The Essays remain an exceptional historical testimony of the progress of privacy and individualism, a blossoming of subjectivity, an attainment of personal maturity that will be copied, but maybe never matched since. It seems that Montaigne, who dedicated himself to freedom of the mind and peacefulness of the soul, did not have any other aim through writing than cultivating and educating himself. Since philosophy had failed to determine a secure path towards happiness, he committed each individual to do so in his own way.

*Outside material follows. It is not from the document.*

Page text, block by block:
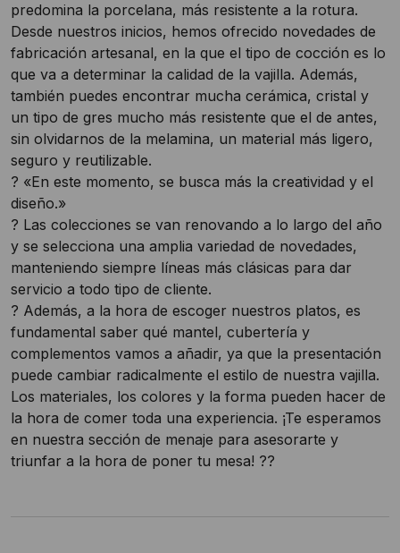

See Essais: Of experience (translated by Charles Cotton):
There is more ado to interpret interpretations than to interpret things,
and more books upon books than upon any other subject; we do nothing but
comment upon one another. Every place swarms with commentaries; of
authors there is great scarcity. Is it not the principal and most
reputed knowledge of our later ages to understand the learned? Is it not
the common and final end of all studies? Our opinions are grafted upon
one another; the first serves as a stock to the second, the second to the
third, and so forth; thus step by step we climb the ladder; whence it
comes to pass that he who is mounted highest has often more honour than
merit, for he is got up but an inch upon the shoulders of the last, but
one.
[...]
philosophical inquisitions and contemplations serve for no other use but to increase our curiosity. The philosophers; with great reason, send us back to the rules of nature; but they have nothing to do with so sublime a knowledge; they falsify them, and present us her face painted with too high and too adulterate a
complexion, whence spring so many different pictures of so uniform a subject. As she [nature] has given us feet to walk with, so has she given us
prudence to guide us in life: not so ingenious, robust, and pompous a
prudence as that of their [the philosophers] invention; but yet one that is easy, quiet, and salutary, and that very well performs what the other promises, in him who has the good luck to know how to employ it sincerely and regularly, that is to say, according to nature. The most simply to commit one's self to
nature is to do it most wisely.
[...]
I had rather understand myself well in myself, than in Cicero. Of the
experience I have of myself, I find enough to make me wise, if I were but
a good scholar: whoever will call to mind the excess of his past anger,
and to what a degree that fever transported him, will see the deformity
of this passion better than in Aristotle, and conceive a more just hatred
against it; whoever will remember the ills he has undergone, those that
have threatened him, and the light occasions that have removed him from
one state to another, will by that prepare himself for future changes,
and the knowledge of his condition. The life of Caesar has no greater
example for us than our own: though popular and of command, 'tis still a
life subject to all human accidents.